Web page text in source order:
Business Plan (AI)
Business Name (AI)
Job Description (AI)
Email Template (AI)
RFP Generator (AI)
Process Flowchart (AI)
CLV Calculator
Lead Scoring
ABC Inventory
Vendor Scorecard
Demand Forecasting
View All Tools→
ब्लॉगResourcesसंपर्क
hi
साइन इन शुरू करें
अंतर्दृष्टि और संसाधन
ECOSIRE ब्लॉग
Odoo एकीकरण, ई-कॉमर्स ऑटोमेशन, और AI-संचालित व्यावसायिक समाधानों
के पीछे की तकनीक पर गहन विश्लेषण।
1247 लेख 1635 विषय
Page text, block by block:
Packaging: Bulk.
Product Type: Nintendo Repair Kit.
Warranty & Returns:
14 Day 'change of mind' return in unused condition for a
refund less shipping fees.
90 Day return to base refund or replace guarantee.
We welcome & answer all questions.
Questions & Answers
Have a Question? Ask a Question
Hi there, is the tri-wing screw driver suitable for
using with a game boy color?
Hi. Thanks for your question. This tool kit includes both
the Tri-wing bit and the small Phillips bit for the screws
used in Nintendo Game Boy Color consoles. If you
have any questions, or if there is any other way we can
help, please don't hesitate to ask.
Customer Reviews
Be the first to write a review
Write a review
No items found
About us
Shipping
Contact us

▬▬▬

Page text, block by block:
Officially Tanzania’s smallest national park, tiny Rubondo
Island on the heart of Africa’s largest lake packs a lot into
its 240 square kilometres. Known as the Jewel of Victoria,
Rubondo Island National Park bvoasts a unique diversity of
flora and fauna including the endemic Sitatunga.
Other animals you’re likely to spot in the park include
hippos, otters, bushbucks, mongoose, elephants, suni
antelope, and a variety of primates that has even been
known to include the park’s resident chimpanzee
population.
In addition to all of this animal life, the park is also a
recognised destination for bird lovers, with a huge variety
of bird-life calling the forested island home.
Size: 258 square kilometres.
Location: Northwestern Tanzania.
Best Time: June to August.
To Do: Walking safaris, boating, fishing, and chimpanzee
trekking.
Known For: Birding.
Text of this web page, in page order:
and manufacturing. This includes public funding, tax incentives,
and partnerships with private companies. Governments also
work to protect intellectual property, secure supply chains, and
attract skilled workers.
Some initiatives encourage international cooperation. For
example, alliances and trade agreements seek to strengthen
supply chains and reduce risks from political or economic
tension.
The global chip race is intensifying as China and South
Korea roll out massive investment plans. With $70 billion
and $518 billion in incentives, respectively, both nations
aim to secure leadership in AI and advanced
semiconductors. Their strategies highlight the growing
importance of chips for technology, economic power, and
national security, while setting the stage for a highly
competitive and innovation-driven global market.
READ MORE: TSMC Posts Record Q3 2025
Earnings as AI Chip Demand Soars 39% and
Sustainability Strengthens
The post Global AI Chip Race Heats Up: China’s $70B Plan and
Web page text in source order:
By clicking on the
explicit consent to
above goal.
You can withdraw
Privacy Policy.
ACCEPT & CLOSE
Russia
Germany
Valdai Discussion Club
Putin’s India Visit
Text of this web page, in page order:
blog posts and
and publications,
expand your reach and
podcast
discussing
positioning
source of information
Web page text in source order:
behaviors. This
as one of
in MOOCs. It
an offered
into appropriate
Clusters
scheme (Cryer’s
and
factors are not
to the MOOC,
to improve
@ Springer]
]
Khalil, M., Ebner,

▬▬▬

◆ ACTIVITY
Could you repeat exactly the lines in the listing above from the one with "explicit consent to" down to the one with "in MOOCs. It"? Include both of those lines.

◆ WRITTEN RESPONSE
explicit consent to
above goal.
You can withdraw
Privacy Policy.
ACCEPT & CLOSE
Russia
Germany
Valdai Discussion Club
Putin’s India Visit
Text of this web page, in page order:
blog posts and
and publications,
expand your reach and
podcast
discussing
positioning
source of information
Web page text in source order:
behaviors. This
as one of
in MOOCs. It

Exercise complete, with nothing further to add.